-- Input data follows --

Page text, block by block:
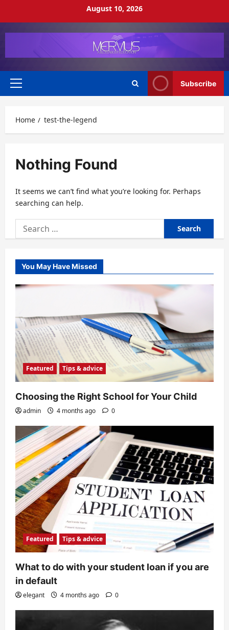
August 10, 2026
Primary
Subscribe
Home test-the-legend
Nothing Found
It seems we can’t find what you’re looking for. Perhaps
searching can help.
Search
for:
You May Have Missed
Featured Tips & advice
Choosing the Right School for Your Child
admin 4 months ago 0
Featured Tips & advice
What to do with your student loan if you are
in default
elegant 4 months ago 0
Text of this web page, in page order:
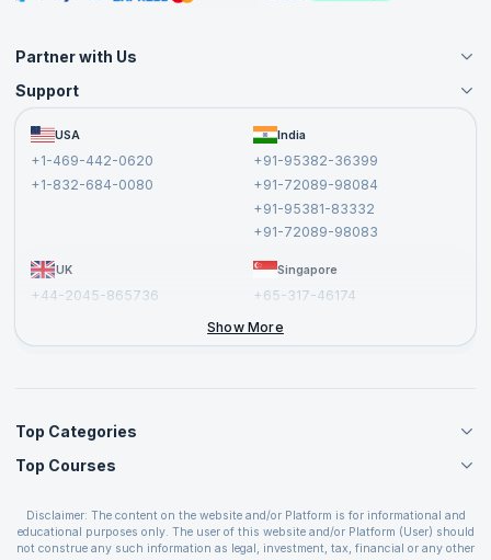
Partner with Us
Become an Instructor
Become a Training Partner
Affiliate
Support
FAQs USA
+1-469-442-0620
+1-832-684-0080
India
+91-95382-36399
+91-72089-98084
+91-95381-83332
+91-72089-98083
UK
+44-2045-865736
Singapore
+65-317-46174
Show More
Top Categories
Agile Management Courses
Cloud Computing Courses
IT Service Management Courses
Top Courses
PMP Certification
CSPO Certification
Disclaimer: The content on the website and/or Platform is for informational and
educational purposes only. The user of this website and/or Platform (User) should
not construe any such information as legal, investment, tax, financial or any other
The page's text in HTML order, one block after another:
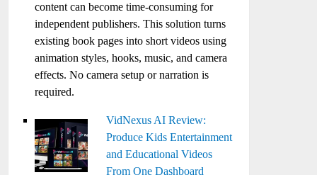
content can become time-consuming for
independent publishers. This solution turns
existing book pages into short videos using
animation styles, hooks, music, and camera
effects. No camera setup or narration is
required.
VidNexus AI Review:
Produce Kids Entertainment
and Educational Videos
From One Dashboard
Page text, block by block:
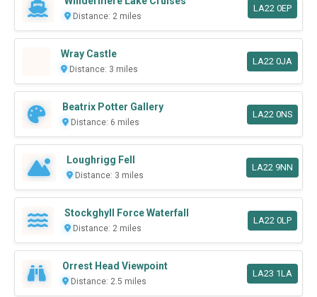
Distance: 2 miles
LA22 0EP
Wray Castle
Distance: 3 miles
LA22 0JA
Beatrix Potter Gallery
Distance: 6 miles
LA22 0NS
Loughrigg Fell
Distance: 3 miles
LA22 9NN
Stockghyll Force Waterfall
Distance: 2 miles
LA22 0LP
Orrest Head Viewpoint
Distance: 2.5 miles
LA23 1LA
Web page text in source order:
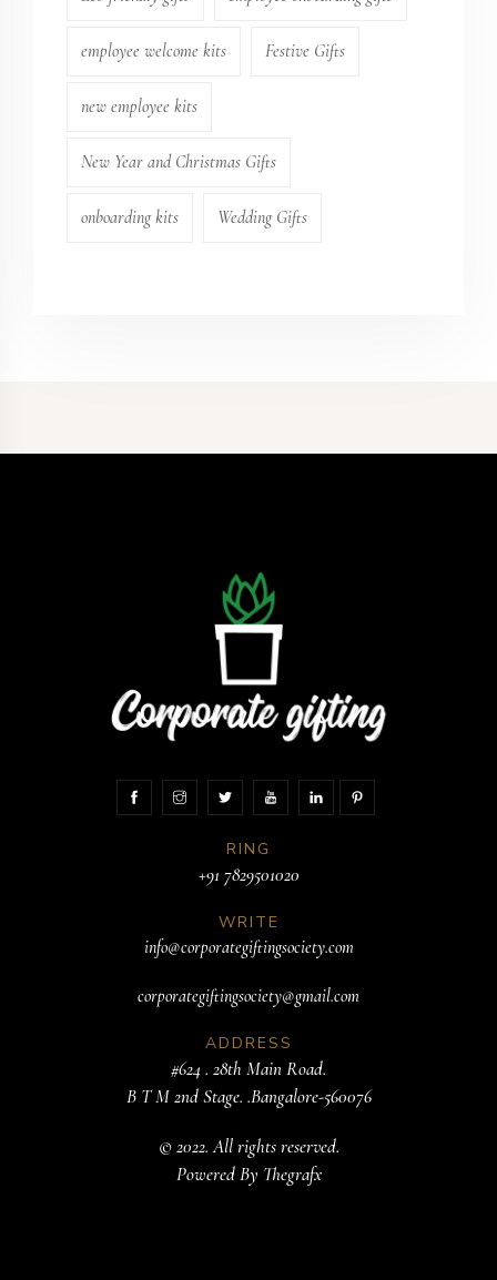
employee welcome kits Festive Gifts
new employee kits
New Year and Christmas Gifts
onboarding kits Wedding Gifts
RING
+91 7829501020
WRITE
info@corporategiftingsociety.com
corporategiftingsociety@gmail.com
ADDRESS
#624 . 28th Main Road.
B T M 2nd Stage. .Bangalore-560076
© 2022. All rights reserved.
Powered By Thegrafx
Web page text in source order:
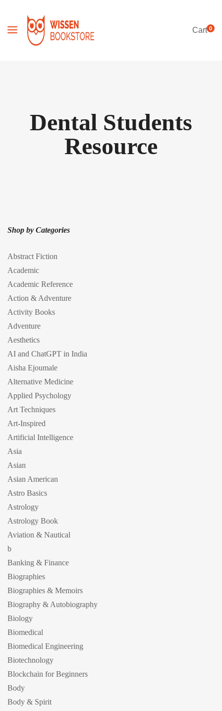
Cart0
Dental Students
Resource
Shop by Categories
Abstract Fiction
Academic
Academic Reference
Action & Adventure
Activity Books
Adventure
Aesthetics
AI and ChatGPT in India
Aisha Ejoumale
Alternative Medicine
Applied Psychology
Art Techniques
Art-Inspired
Artificial Intelligence
Asia
Asian
Asian American
Astro Basics
Astrology
Astrology Book
Aviation & Nautical
b
Banking & Finance
Biographies
Biographies & Memoirs
Biography & Autobiography
Biology
Biomedical
Biomedical Engineering
Biotechnology
Blockchain for Beginners
Body
Body & Spirit
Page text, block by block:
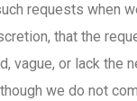
requests when
that the
vague, or lack the
we do not
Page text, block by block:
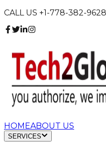
CALL US +1-778-382-
HOMEABOUT US
SERVICES
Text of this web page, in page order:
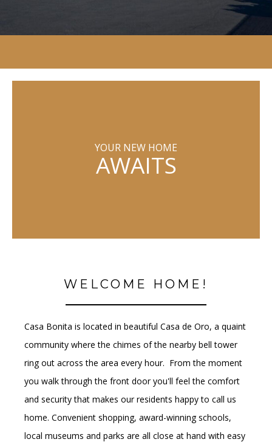
YOUR NEW HOME
AWAITS
WELCOME HOME!
Casa Bonita is located in beautiful Casa de Oro, a quaint
community where the chimes of the nearby bell tower
ring out across the area every hour. From the moment
you walk through the front door you'll feel the comfort
and security that makes our residents happy to call us
home. Convenient shopping, award-winning schools,
local museums and parks are all close at hand with easy
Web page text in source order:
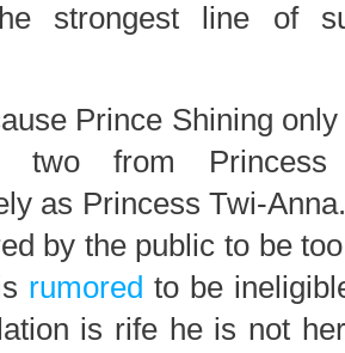
strongest line of
Prince Shining
two from Princess
as Princess Twi-
by the public to be
rumored to be
is rife he is not
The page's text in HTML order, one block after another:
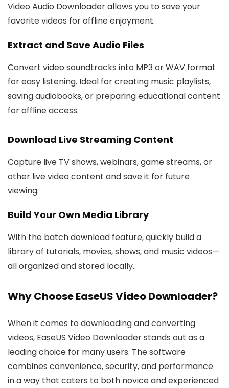
Video Audio Downloader allows you to save your
favorite videos for offline enjoyment.
Extract and Save Audio Files
Convert video soundtracks into MP3 or WAV format
for easy listening. Ideal for creating music playlists,
saving audiobooks, or preparing educational content
for offline access.
Download Live Streaming Content
Capture live TV shows, webinars, game streams, or
other live video content and save it for future
viewing.
Build Your Own Media Library
With the batch download feature, quickly build a
library of tutorials, movies, shows, and music videos—
all organized and stored locally.
Why Choose EaseUS Video Downloader?
When it comes to downloading and converting
videos, EaseUS Video Downloader stands out as a
leading choice for many users. The software
combines convenience, security, and performance
in a way that caters to both novice and experienced
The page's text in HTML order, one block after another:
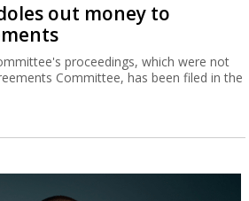
out money to
proceedings, which were not
Committee, has been filed in the
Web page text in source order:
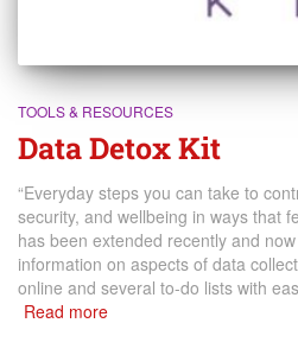
TOOLS & RESOURCES
Data Detox Kit
“Everyday steps you can take to
security, and wellbeing in ways that
has been extended recently and
information on aspects of data
online and several to-do lists with
Read more

-- Input data concluded --

▶ **Activity**: Set down again, word for word, every line from the one with "info@corporategiftingsociety.com" to the one with "Casa Bonita is" in the entries above, and omit the pictures.

▶ **Exercise solution**:
info@corporategiftingsociety.com
corporategiftingsociety@gmail.com
ADDRESS
#624 . 28th Main Road.
B T M 2nd Stage. .Bangalore-560076
© 2022. All rights reserved.
Powered By Thegrafx
Web page text in source order:
Cart0
Dental Students
Resource
Shop by Categories
Abstract Fiction
Academic
Academic Reference
Action & Adventure
Activity Books
Adventure
Aesthetics
AI and ChatGPT in India
Aisha Ejoumale
Alternative Medicine
Applied Psychology
Art Techniques
Art-Inspired
Artificial Intelligence
Asia
Asian
Asian American
Astro Basics
Astrology
Astrology Book
Aviation & Nautical
b
Banking & Finance
Biographies
Biographies & Memoirs
Biography & Autobiography
Biology
Biomedical
Biomedical Engineering
Biotechnology
Blockchain for Beginners
Body
Body & Spirit
Page text, block by block:
requests when
that the
vague, or lack the
we do not
Page text, block by block:
CALL US +1-778-382-
HOMEABOUT US
SERVICES
Text of this web page, in page order:
YOUR NEW HOME
AWAITS
WELCOME HOME!
Casa Bonita is located in beautiful Casa de Oro, a quaint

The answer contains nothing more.